Longest Common Extensions with Wildcards: Trade-off and Applications
Gabriel Bathie, Itai Boneh, Panagiotis Charalampopoulos, Jonas Ellert, Tatiana Starikovskaya
TL;DR
This work studies Longest Common Extension with wildcards (LCEW) by parameterizing the input string's wildcard structure with $G$, the number of maximal wildcard groups. It introduces a simple deterministic data structure achieving a flexible time-space trade-off: for any $t$ in $[1,G]$, use $O(nG/t)$ space, build in $O(n(G/t)\, ext{log} )$ time, and answer queries in $O(t)$ time, thereby smoothly interpolating between existing approaches. The authors connect LCEW to Boolean matrix multiplication to prove near-optimality (up to subpolynomial factors) for combinatorial data structures and derive a deterministic sparse Boolean matrix multiplication algorithm via LCEW reductions. They also establish conditional lower bounds from 3SUM and Set-Disjointness and demonstrate practical benefits by applying the LCEW framework to faster approximate pattern matching with wildcards and to the computation of periodicity-related arrays.
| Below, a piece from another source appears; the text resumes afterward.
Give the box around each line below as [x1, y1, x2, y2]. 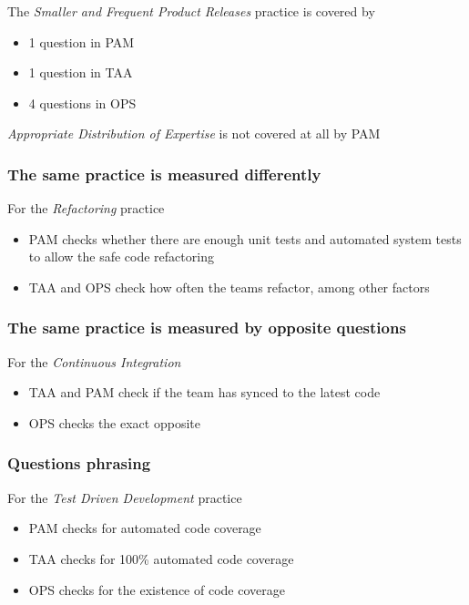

Overall, the paper provides a cohesive theory linking LCEW data structures, lower bounds, and algorithmic applications in string processing with wildcards.
Abstract
We study the Longest Common Extension (LCE) problem in a string containing wildcards. Wildcards (also called "don't cares" or "holes") are special characters that match any other character in the alphabet, similar to the character "?" in Unix commands or "." in regular expression engines. We consider the problem parametrized by $G$, the number of maximal contiguous groups of wildcards in the input string. Our main contribution is a simple data structure for this problem that can be built in $O(n (G/t) \log n)$ time, occupies $O(nG/t)$ space, and answers queries in $O(t)$ time, for any $t \in [1, G]$. Up to the $O(\log n)$ factor, this interpolates smoothly between the data structure of Crochemore et al. [JDA 2015], which has $O(nG)$ preprocessing time and space, and $O(1)$ query time, and a simple solution based on the "kangaroo jumping" technique [Landau and Vishkin, STOC 1986], which has $O(n)$ preprocessing time and space, and $O(G)$ query time. By establishing a connection between this problem and Boolean matrix multiplication, we show that our solution is optimal, up to subpolynomial factors, among combinatorial data structures when $G = Ω(n^ε)$ under a widely believed hypothesis. In addition, we develop a simple deterministic combinatorial algorithm for sparse Boolean matrix multiplication. We further establish a conditional lower bound for non-combinatorial data structures, stating that $O(nG/t^4)$ preprocessing time (resp. space) is optimal, up to subpolynomial factors, for any data structure with query time $t$ for a wide range of $t$ and $G$, assuming the well-established $\textsf{3SUM}$ (resp. $\textsf{Set-Disjointness}$) conjecture. Finally, we show that our data structure can be used to obtain efficient algorithms for approximate pattern matching and structural analysis of strings with wildcards.